The concept of a free elementary particle refers to a particle that exists independently and is not bound to any other particles. These particles are considered to be fundamental building blocks of matter and cannot be broken down into smaller components. They have properties such as mass, charge, and spin, which make them behave like particles. Therefore, they are classified as particles despite their tiny size.

## 2. What evidence supports the existence of free elementary particles?

There is a vast amount of evidence from experiments and observations that support the existence of free elementary particles. For example, high-energy particle accelerators have allowed scientists to observe the interactions and behaviors of these particles. Additionally, the Standard Model of particle physics, which is a well-tested and accepted theory, includes all known elementary particles and their interactions.

## 3. How do free elementary particles interact with each other?

Free elementary particles interact with each other through fundamental forces such as electromagnetism, weak nuclear force, strong nuclear force, and gravity. These interactions are mediated by particles such as photons, gluons, and W and Z bosons. The type and strength of the interaction depend on the properties of the particles involved.

## 4. Can free elementary particles be created or destroyed?

According to the Law of Conservation of Mass and Energy, matter and energy cannot be created or destroyed.
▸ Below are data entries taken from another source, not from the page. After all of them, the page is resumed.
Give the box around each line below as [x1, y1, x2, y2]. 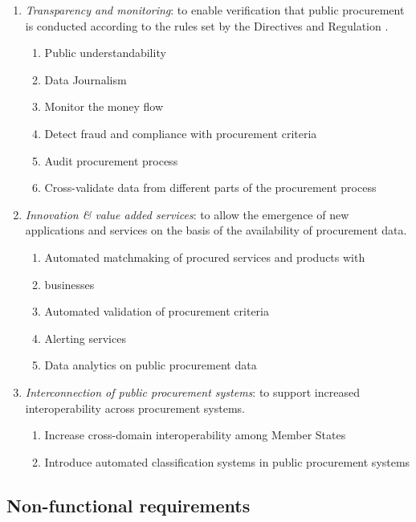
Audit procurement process [44, 152, 178, 169]
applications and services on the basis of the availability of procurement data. [25, 222, 407, 239]
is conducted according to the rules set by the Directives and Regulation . [25, 17, 389, 34]
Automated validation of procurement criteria [44, 303, 269, 320]
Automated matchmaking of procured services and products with [44, 248, 365, 265]
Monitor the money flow [44, 98, 164, 115]
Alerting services [44, 329, 126, 346]
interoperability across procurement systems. [25, 399, 245, 416]
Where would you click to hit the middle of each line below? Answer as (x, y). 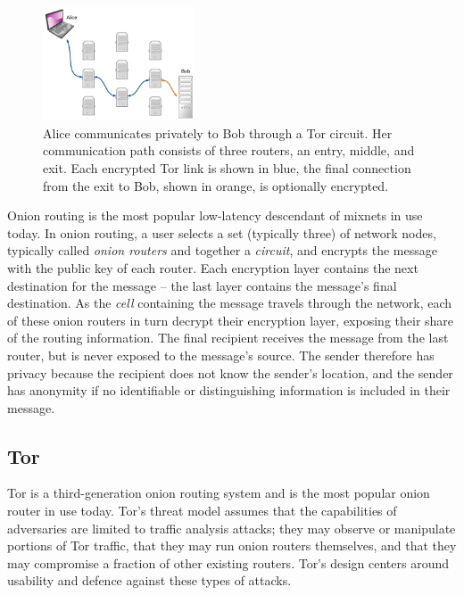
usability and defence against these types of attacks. (149, 580)
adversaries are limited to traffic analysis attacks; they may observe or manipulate (232, 528)
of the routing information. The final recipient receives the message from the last (228, 338)
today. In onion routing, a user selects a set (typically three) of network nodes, (222, 232)
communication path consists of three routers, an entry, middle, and (229, 150)
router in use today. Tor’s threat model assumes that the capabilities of (202, 511)
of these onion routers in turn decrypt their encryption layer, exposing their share (231, 320)
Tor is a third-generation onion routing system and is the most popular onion (219, 493)
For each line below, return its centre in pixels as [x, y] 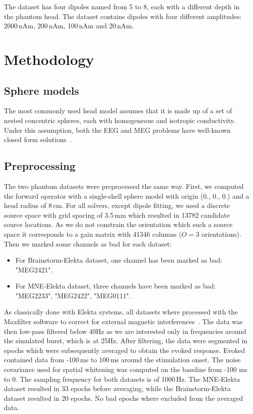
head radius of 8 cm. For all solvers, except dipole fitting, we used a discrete [117, 205]
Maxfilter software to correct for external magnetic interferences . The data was [123, 321]
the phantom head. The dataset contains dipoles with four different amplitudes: [123, 16]
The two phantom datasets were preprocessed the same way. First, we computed [124, 186]
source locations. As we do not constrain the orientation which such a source [118, 224]
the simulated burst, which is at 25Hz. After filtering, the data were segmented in [126, 341]
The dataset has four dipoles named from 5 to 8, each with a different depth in [122, 6]
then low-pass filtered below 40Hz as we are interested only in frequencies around [125, 331]
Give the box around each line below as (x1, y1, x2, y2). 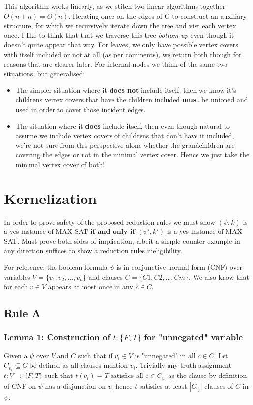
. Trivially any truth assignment (135, 360, 232, 370)
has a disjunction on (45, 380, 106, 391)
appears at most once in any (48, 281, 133, 291)
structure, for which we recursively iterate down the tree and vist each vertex (4, 20, 236, 30)
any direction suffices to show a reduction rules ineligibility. (4, 245, 182, 256)
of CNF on (4, 380, 36, 391)
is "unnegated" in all (135, 350, 196, 360)
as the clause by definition (168, 370, 247, 380)

Therefore, free elementary particles cannot be created or destroyed. However, they can be converted into different types of particles through interactions with each other or with high-energy particles.

## 5. How are free elementary particles related to the composition of matter?

Free elementary particles are the building blocks of matter. They combine to form atoms, which then make up all the elements and compounds in the universe. The properties and interactions of these particles determine the properties of the matter they compose. Therefore, understanding free elementary particles is crucial to understanding the composition and behavior of matter.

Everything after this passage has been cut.